Absturz der New Economy: Biljana Srbljanovics „God save America“ in Wien

Eben noch besser bezahlt als der Präsident der Vereinigten Staaten, ist Karl Roßmann jäh aus dem Job gefallen und taumelt nun dem sozialen Ende entgegen. Die Konten sind gesperrt, die Miteigentümer wollen ihn aus seinem sündteuren Apartment hinauswerfen.

Was sich in dieser Kurzfassung wie ein Exposé zu einem bürgerlichen Drama liest, kommt in Biljana Srbljanovics Stück „God save America“ allerdings als Nummernrevue daher. Zum Drama fehlen den Figuren Tiefe und Charakter. Auch das könnte mehr als nur kurzweilige Unterhaltung bieten, hätte Karin Beier ihre Inszenierung des im vergangenen Jahr in Belgrad uraufgeführten Stücks am Wiener Akademietheater nicht nur schmissig inszeniert, sondern auch entsprechend konsequent besetzt. Doch da liegt das Problem, so routiniert die Darsteller auch spielen mögen.

Michael Wittenborn als Karl ist ein zergrübelter Phlegmatiker, der in den Glanzzeiten der New Economy – auf deren armseliges Ende die Ende 2002 in New York beheimatete Autorin anspielt – allein schon seines unglamourösen Alters wegen gefeuert worden wäre. Der Kellner, dem als Eintreiber offener Rechnungen eine schlichte, aber dramaturgisch wichtige Rolle zukommt, ist mit Michael Gempart in jedem Wiener Beisl zu Hause, gewiss aber nicht in einem New Yorker Designer-Restaurant. Das Feinkostmädchen schließlich, dem Karl nach dem Eingeständnis seines beruflichen Scheiterns gegen Ende des Stücks einen linkischen Flucht- oder auch Heiratsantrag macht, um es sogleich sitzen zu lassen, stammt mit Alexandra Henkel geradewegs aus dem Gutmenschentum des Berliner Musicals „Linie 1“, aber nicht aus der mit ewigem Betrug geschlagenen Unterschicht, egal ob der Neuen oder der Alten Welt. Bei Horvath wäre nachzulesen, wie eine solche Figur „aus dem Volke“ glaubwürdig gezeichnet werden kann.

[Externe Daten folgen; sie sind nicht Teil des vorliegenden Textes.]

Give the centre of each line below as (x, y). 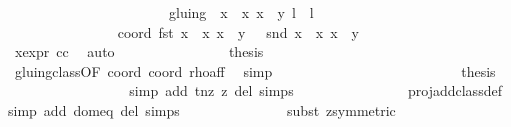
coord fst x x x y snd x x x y (238, 31)
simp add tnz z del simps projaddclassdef (315, 90)
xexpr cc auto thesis (139, 51)
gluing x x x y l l (241, 12)
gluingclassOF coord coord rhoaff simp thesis (255, 70)
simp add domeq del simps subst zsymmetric (202, 109)
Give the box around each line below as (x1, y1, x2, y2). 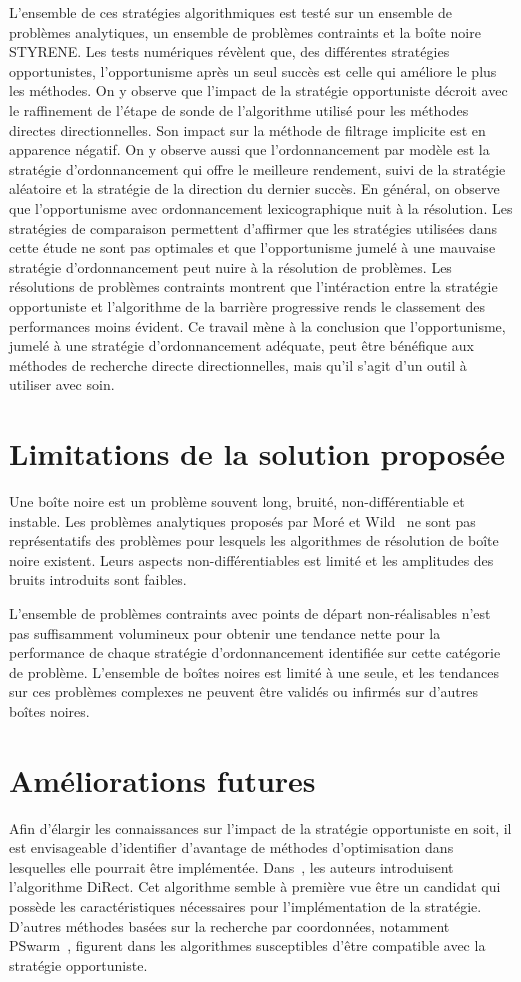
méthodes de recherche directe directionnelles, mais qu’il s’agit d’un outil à (9, 354, 467, 375)
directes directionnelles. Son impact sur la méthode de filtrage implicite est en (9, 119, 486, 140)
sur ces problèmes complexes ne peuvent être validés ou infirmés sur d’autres (9, 681, 479, 702)
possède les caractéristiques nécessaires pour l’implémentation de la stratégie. (9, 896, 482, 917)
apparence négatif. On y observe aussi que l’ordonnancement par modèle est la (9, 139, 490, 160)
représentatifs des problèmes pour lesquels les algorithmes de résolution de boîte (9, 530, 499, 551)
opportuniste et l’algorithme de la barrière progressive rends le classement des (9, 295, 486, 316)
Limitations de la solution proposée (9, 433, 505, 474)
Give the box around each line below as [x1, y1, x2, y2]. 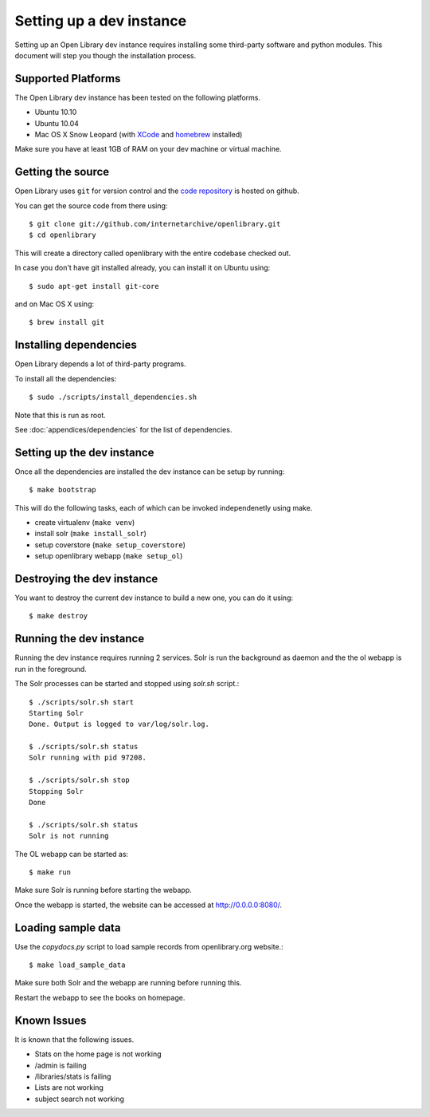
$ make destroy [29, 611, 88, 621]
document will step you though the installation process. [14, 50, 197, 60]
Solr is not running [29, 831, 109, 841]
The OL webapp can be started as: [14, 849, 129, 858]
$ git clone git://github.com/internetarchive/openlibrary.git [29, 219, 281, 229]
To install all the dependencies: [14, 373, 117, 383]
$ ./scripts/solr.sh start [29, 697, 135, 706]
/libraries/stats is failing [34, 1072, 111, 1081]
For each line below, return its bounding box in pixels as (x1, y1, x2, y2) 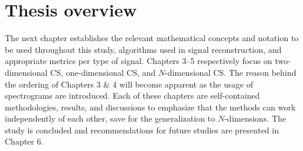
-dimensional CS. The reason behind (165, 66, 297, 78)
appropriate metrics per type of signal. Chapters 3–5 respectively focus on (5, 55, 272, 67)
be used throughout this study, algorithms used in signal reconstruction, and (5, 43, 282, 55)
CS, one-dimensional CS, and (50, 66, 156, 78)
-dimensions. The (224, 112, 286, 125)
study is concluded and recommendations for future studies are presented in (5, 123, 279, 136)
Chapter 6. (5, 135, 44, 147)
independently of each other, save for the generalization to (5, 112, 216, 125)
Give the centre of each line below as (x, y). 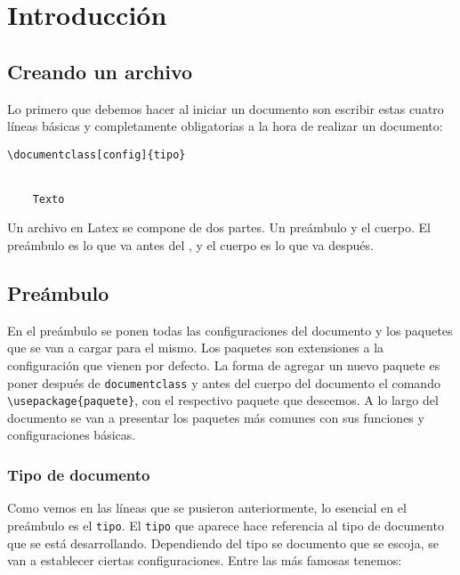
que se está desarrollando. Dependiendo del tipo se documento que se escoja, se (223, 543)
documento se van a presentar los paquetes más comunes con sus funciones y (216, 417)
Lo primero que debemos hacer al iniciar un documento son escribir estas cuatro (226, 108)
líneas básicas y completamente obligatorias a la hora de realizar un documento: (225, 126)
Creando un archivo (100, 71)
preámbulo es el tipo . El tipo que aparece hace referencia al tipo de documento (226, 525)
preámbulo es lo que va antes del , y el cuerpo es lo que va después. (190, 244)
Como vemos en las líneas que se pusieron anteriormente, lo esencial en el (207, 508)
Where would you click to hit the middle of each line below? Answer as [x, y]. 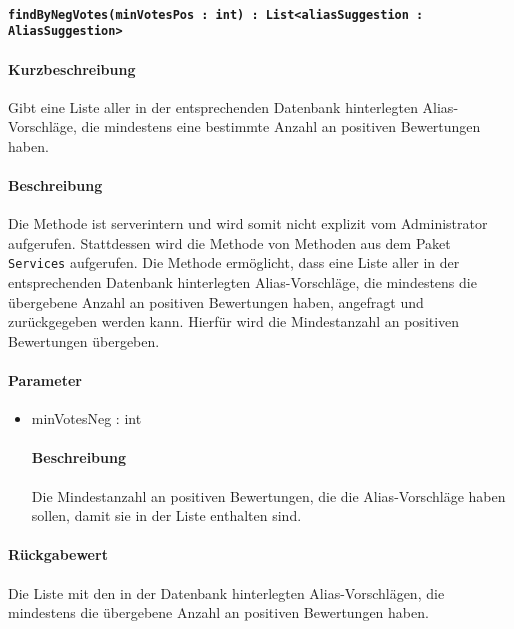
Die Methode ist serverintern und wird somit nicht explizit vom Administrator [248, 223]
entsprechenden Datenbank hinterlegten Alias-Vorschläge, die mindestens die [242, 282]
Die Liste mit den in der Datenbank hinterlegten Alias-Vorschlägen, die [226, 592]
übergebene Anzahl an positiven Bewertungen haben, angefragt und [216, 301]
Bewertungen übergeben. [84, 340]
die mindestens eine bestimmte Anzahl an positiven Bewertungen [281, 126]
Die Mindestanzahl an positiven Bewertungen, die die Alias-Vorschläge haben [268, 495]
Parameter [45, 380]
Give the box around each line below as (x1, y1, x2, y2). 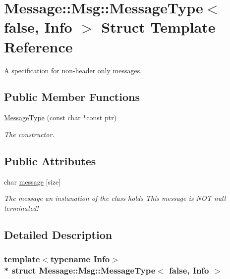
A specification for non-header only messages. (4, 65, 142, 75)
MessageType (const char (4, 112, 81, 123)
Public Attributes (4, 153, 96, 168)
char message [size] (4, 176, 61, 186)
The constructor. (4, 129, 55, 139)
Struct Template (101, 17, 216, 37)
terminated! (4, 202, 39, 213)
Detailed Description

So bleibt als darstellerischer Held des Abends Nicholas Ofczarek in der Rolle des Daniel. Er gibt Karls vermeintlich besten Freund gerade so ignorant und ordinär, wie ihn die Autorin als Gegenbild zu ihrem feinsinnigen Karl angelegt hat. Er passt auch, anders als Karl, wunderbar in das grellmoderne Bühnenbild von Thomas Dreißigacker. Dass Daniel an einer Überdosis Kokain krepiert und das auch noch vor den Augen des russischen Flittchens Irene (gleichfalls überzeugend: Christiane von Poelnitz), passt genau ins Melodram. Weniger passend seine Frau Duffy, die Vaters Geld hütet und von Regina Fritsch als zwar praktisches, aber nicht die Spur mondänes oder auch nur zynisches Eheweib gegeben wird.

So gehen die 23 Stationen eines kapitalistischen Kreuzwegs dahin, an deren Ende Karl von einer U-Bahn überrollt wird. Zuvor schon hatte er auf dem für ihn bis dato fremdem Terrain des Untergrunds reichlich symbolistische Visionen gehabt. Gut zwei Stunden dauert das Stück; allein schon des slapstickhaften Bühnenumbaus halber stets kurzweilig, doch niemals so, dass man ein tieferes Interesse an den Figuren gewänne. Welchen Faux-pas, welches Fettnäpfchen die 34-jährige Autorin ihre Figuren als nächstes ansteuern lässt – wenn etwa Karl beim elegant-schmierigen Doorman Michael Masulas aufläuft wie ein unerfahrener Pennäler –, das allein hält die Neugier des Zuschauers wach.

Nachdem Biljana Srbljanovic mit ihren Stücken als Zeitgenossin des serbischen Niedergangs Aufsehen erregt hat, ist dieser zweite Teil ihrer USA-Erlebnisverarbeitung ein dramatisches Leichtgewicht; dies auch ungeachtet der behaupteten Verwandtschaft ihres Karl Roßmann zum namensgleichen Helden von Kafkas Romanfragment „Amerika“. Es bleibt jedenfalls in Karin Beiers Regie ein politisch überpudertes Boulevardstück – und zieht so schnell vorbei wie die New Economy, die ja tatsächlich keine Schicksale hervorgebracht hat, sondern nur Klischees.